Dans le rôle de ce shérif droit et intègre, James Best (qui restera pour la postérité un shérif nettement moins strict: celui de la série Shérif, fais moi peur) est étonnant. A priori, l’acteur manque de charisme et son jeu paraît emprunté. Mais il apporte un mélange de droiture et de vulnérabilité absolument parfaits à son rôle, qui aurait pu n’être qu’un faire-valoir d’Audie Murphy, la star du film.

Au contraire, toute la première partie doit beaucoup à la complicité qui unit les deux acteurs, aux jeux pourtant radicalement différents. L’amitié complexe entre ces deux personnages est l’une des grandes réussites du film. Une bien belle surprise.

* Le DVD vient de rejoindre la collection Westerns de Légende chez Sidonis/Calysta, avec une présentation par Patrick Brion, qui semble ne pas donner grand crédit au film.

Le Shérif de fer (The Iron Sheriff) – de Sidney Salkow – 1957

Posté : 4 août, 2014 @ 6:32 dans 1950-1959, SALKOW Sidney, WESTERNS | Pas de commentaires »

Le Shérif de fer (The Iron Sheriff) – de Sidney Salkow – 1957 dans 1950-1959 LeSheacuterifdefer_zps9322a3fd

Dans une petite ville de l’Ouest des années 1890, le fils d’un shérif est accusé d’un meurtre. Son père lui-même doute de l’innocence de son rejeton, d’autant plus que la piste du tueur qu’il remonte le mène… à son fils. D’où le grand dilemme moral au cœur du film : qui du père ou de l’homme de loi prendra le pas sur l’autre ?

Le script original est plein de promesses : un thriller, qui est aussi un film de procès, sous les attraits d’un western. Voilà qui promettait de beaux frissons. Et c’est vrai que le scénario est à ce point bien fichu qu’on suit l’histoire avec un réel intérêt. Mais surtout avec un immense sentiment de gâchis, à imaginer ce que le film aurait été entre les mains d’un cinéaste plus doué que Salkow.

Parce que Sidney Salkow n’est pas, loin s’en faut un auteur majeur. Réalisateur de la première adaptation du chef d’œuvre de Richard Matheson Je suis une légende (The Last Man of Earth, avec Vincent Price), aussi mauvaise que celles qui suivront, Salkow est même un tâcheron, dans le cas présent. Mauvais metteur en scène, incapable de concevoir un cadre ou d’appréhender un enchaînement de plans ou de scènes dynamique… On ne voit pas bien ce qu’on pourrait sauver dans ce petit western fauché qui semble interminable (alors qu’il ne dure qu’une heure dix montre en main) tant il manque de punch.

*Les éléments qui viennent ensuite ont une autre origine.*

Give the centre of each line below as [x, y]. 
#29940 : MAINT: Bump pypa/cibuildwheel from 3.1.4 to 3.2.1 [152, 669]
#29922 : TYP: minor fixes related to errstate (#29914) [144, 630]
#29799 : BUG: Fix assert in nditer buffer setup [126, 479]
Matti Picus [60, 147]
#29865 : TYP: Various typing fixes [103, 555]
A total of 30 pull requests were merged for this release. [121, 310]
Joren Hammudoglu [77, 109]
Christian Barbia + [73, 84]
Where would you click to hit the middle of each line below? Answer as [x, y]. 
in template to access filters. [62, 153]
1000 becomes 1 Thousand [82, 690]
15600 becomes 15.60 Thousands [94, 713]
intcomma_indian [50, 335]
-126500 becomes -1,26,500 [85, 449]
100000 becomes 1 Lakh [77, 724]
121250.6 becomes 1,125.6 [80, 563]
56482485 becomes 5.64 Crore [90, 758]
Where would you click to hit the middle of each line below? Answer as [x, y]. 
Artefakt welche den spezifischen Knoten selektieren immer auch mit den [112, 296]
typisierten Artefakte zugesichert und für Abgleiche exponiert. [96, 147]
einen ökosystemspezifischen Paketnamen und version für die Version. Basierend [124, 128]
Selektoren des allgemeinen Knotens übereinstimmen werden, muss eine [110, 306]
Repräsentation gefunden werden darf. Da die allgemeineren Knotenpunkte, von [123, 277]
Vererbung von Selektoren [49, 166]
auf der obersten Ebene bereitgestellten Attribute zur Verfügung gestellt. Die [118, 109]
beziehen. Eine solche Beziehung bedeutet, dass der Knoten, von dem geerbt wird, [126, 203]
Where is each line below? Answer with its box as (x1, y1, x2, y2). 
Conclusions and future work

Dans un noir et blanc franchement laid et sans profondeur, Le Shérif de fer s’apparente moins aux séries B habituelles du genre dans les années 50, qu’à un mauvais téléfilm de l’époque. Les acteurs sont irréprochables (notamment Sterling Hayden, quoiqu’un peu raide), mais mal servi par le réalisateur qui semble ne pas savoir quoi leur demander.

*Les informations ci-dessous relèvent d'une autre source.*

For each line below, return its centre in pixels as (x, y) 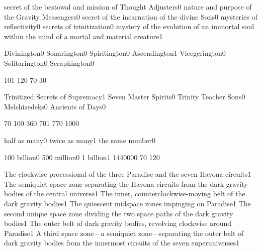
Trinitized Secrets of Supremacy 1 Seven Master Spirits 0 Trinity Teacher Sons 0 (125, 97)
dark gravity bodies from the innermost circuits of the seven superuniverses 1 (122, 243)
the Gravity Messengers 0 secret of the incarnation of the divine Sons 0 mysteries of (131, 16)
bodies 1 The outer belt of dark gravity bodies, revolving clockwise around (118, 223)
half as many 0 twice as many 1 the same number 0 (80, 140)
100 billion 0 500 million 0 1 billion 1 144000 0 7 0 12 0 (82, 157)
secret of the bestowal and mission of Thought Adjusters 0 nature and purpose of (128, 7)
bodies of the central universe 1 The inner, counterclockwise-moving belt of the (125, 194)
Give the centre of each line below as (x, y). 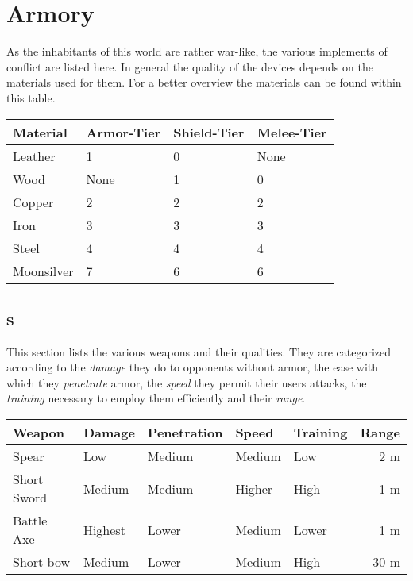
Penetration (185, 433)
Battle (30, 521)
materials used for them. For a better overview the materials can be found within (204, 82)
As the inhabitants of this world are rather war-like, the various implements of (197, 51)
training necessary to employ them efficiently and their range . (156, 398)
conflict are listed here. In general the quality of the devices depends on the (190, 66)
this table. (31, 97)
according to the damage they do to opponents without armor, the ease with (193, 367)
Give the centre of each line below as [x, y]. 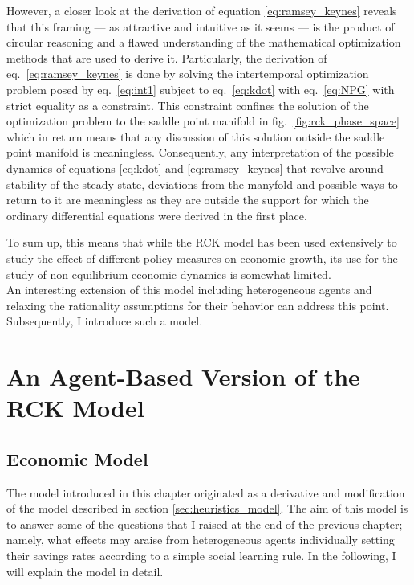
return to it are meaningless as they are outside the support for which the [188, 200]
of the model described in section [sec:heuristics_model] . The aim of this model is [207, 508]
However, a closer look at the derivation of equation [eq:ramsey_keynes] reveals [202, 10]
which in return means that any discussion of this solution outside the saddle [196, 136]
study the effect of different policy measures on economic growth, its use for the [202, 258]
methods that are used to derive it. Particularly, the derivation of [167, 57]
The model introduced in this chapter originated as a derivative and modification [206, 492]
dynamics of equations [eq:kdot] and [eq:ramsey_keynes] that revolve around [195, 168]
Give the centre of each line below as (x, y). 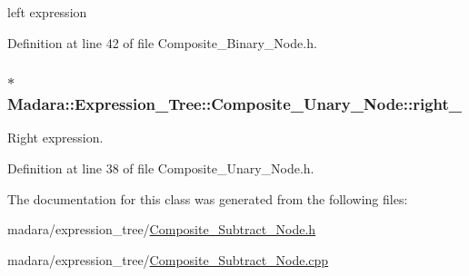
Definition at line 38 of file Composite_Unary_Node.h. (161, 168)
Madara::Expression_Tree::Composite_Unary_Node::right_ (235, 104)
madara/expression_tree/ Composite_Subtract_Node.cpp (168, 259)
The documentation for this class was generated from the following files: (208, 198)
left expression (47, 12)
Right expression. (55, 138)
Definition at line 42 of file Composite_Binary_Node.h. (162, 42)
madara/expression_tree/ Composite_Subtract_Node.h (162, 229)

Inédit en salles en France, jamais diffusé à la télé, Le Shérif de fer est une curiosité. Rien de plus.

• L’éditeur Sidonis ferait-il les fonds de tiroir pour compléter sa collection Western de Légende ? Le Shérif de fer fait en tout cas partie de la dernière fournée de westerns, avec une qualité d’image très discutable. Et, en bonus, la présentation du film par un Patrick Brion qui se contente, gentiment, d’évoquer la carrière des acteurs et du réalisateur.